This paper is not an intentionally objective, dutifully documented appraisal of student assessment as it obtains in postsecondary institutions. Rather, it is an observation based upon a review of the professional literature together with experience derived from forty years while serving on and visiting a variety of campuses. Many of these institutions were occasion for the author's being tested, evaluated, and advised under the same conditions endured by students who seldom find them edifying. Without apology, this exposure is given to a mindset that considers assessment chiefly from the student's point of view. For those interested in an explication of postsecondary student assessment and placement from the perspective of consumer advocacy, read on.

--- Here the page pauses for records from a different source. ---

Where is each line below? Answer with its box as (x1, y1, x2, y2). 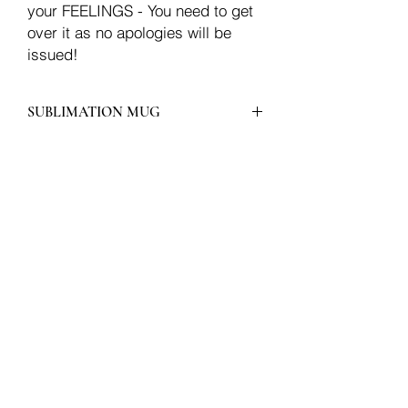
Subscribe (120, 347, 171, 365)
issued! (27, 45, 78, 65)
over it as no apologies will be (27, 23, 231, 43)
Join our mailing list (27, 218, 183, 244)
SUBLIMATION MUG (27, 103, 160, 122)
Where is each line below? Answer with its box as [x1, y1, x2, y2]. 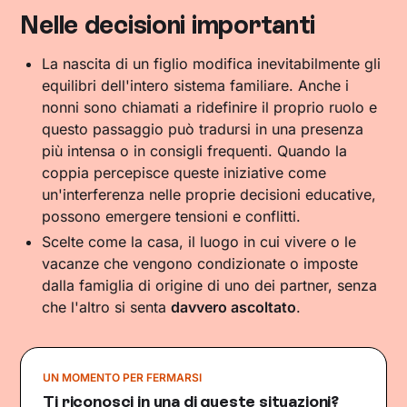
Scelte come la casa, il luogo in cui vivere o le [42, 233, 357, 251]
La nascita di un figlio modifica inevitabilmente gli [42, 55, 382, 73]
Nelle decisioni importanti [20, 9, 316, 40]
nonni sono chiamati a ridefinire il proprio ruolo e [42, 98, 378, 116]
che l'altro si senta [42, 298, 172, 316]
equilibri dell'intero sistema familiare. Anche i [42, 76, 350, 94]
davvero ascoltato [171, 298, 297, 316]
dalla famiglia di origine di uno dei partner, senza [42, 276, 378, 294]
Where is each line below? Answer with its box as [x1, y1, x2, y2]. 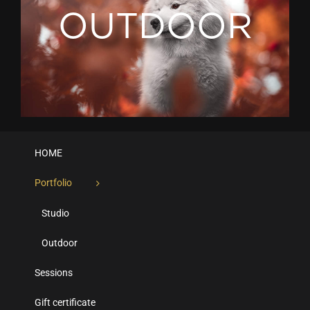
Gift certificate [35, 297, 95, 308]
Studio [42, 208, 69, 219]
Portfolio [35, 176, 72, 188]
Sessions [35, 267, 73, 278]
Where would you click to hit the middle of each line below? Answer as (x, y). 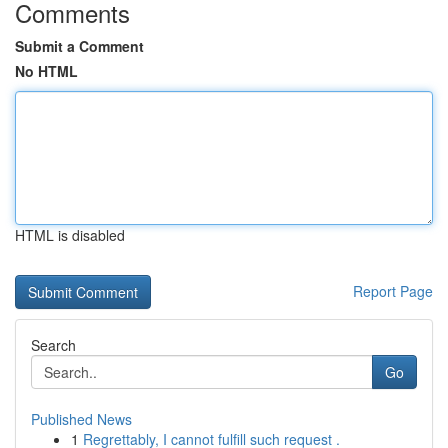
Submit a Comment (79, 46)
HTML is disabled (70, 235)
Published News (81, 419)
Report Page (393, 291)
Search (53, 345)
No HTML (46, 71)
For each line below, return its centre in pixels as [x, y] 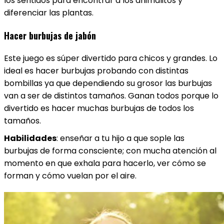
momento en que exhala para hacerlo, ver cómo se [105, 163]
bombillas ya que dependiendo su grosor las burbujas [108, 83]
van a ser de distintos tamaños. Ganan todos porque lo [111, 96]
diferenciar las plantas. [49, 13]
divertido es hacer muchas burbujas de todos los [99, 108]
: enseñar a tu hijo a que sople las [120, 138]
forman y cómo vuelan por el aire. [70, 176]
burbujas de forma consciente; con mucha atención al [110, 151]
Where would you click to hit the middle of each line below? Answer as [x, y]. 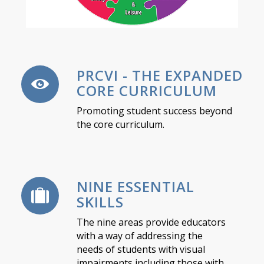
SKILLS [100, 202]
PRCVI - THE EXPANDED [159, 75]
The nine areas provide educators [151, 222]
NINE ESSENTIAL [135, 187]
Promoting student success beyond [154, 110]
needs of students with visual [141, 249]
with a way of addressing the [139, 235]
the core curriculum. [120, 124]
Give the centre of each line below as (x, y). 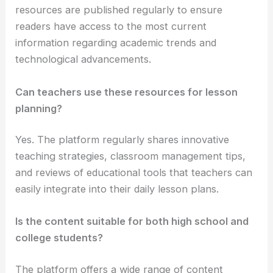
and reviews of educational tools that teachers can (134, 173)
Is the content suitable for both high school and (132, 222)
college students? (59, 238)
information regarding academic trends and (116, 43)
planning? (39, 108)
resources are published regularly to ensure (119, 10)
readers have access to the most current (111, 27)
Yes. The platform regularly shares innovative (122, 140)
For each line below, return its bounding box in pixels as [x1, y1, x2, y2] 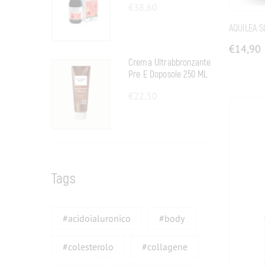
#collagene [142, 240, 188, 253]
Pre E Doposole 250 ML [128, 68, 208, 80]
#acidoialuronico [63, 212, 131, 224]
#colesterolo [63, 240, 114, 253]
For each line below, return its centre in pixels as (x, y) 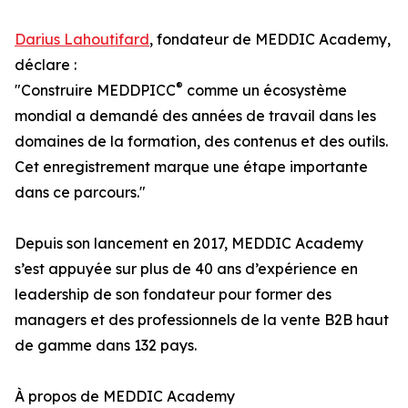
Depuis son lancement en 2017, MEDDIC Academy (189, 244)
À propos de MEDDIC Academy (125, 397)
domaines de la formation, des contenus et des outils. (201, 142)
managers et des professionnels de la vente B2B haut (202, 320)
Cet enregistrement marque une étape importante (191, 167)
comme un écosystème (265, 91)
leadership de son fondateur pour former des (173, 295)
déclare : (46, 65)
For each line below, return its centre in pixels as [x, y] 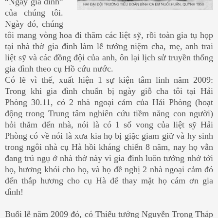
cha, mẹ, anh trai [182, 46]
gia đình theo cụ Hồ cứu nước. [59, 69]
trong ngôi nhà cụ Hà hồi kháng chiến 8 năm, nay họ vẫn [109, 147]
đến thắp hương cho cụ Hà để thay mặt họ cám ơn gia [109, 181]
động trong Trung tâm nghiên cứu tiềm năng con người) [109, 114]
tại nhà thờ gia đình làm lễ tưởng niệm [78, 46]
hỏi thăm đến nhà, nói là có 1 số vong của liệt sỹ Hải [109, 125]
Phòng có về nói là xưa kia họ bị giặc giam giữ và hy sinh [109, 136]
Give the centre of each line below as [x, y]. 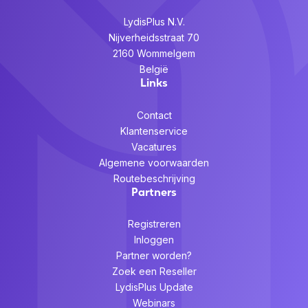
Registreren [154, 224]
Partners [154, 191]
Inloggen [154, 240]
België [154, 69]
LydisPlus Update [154, 287]
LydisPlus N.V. [154, 22]
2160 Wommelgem [154, 54]
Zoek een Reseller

Briefly, assessment and placement as it is most commonly practiced on college campuses today consists principally of basic skills testing - reading, writing, and math skills as measured on a standardized, time-critical, objective, paper-and-pencil test battery. Scores on these tests are used to qualify students for "college level" courses or to direct underprepared students to some intervention calculated to prepare them for the rigors of the post-secondary curricular experience. To be sure, at some institutions other measures and means are included in the assessment package: writing samples, high school grades or class standing, learning skills surveys, experiential credit, and learning styles and self-esteem surveys. But a review of research (Gabriel, 1989), as well as the latest national survey (Boylan, Bliss, and Bonham, 1992), reveals that 96% of colleges use scores earned on basic skills tests as the principal, if not the sole, determinant for student placement.

How we arrived at this condition and predicament has interesting historical roots in Nineteenth Century intelligence testing and some of the conceptual and measurement errors related to that movement (Gould, 1981). But how we have persisted in this tradition in spite of the preponderance of research criticizing it and our own less than exemplary experience while carrying on the practice (Weber 1985; Kerstiens 1993) is not a pretty story. Perhaps understandably it is avoided as a treatable topic in certain graduate schools of education that regard such ironies as sensible and inevitable and logic as a systematic method of arriving at the wrong conclusion with confidence.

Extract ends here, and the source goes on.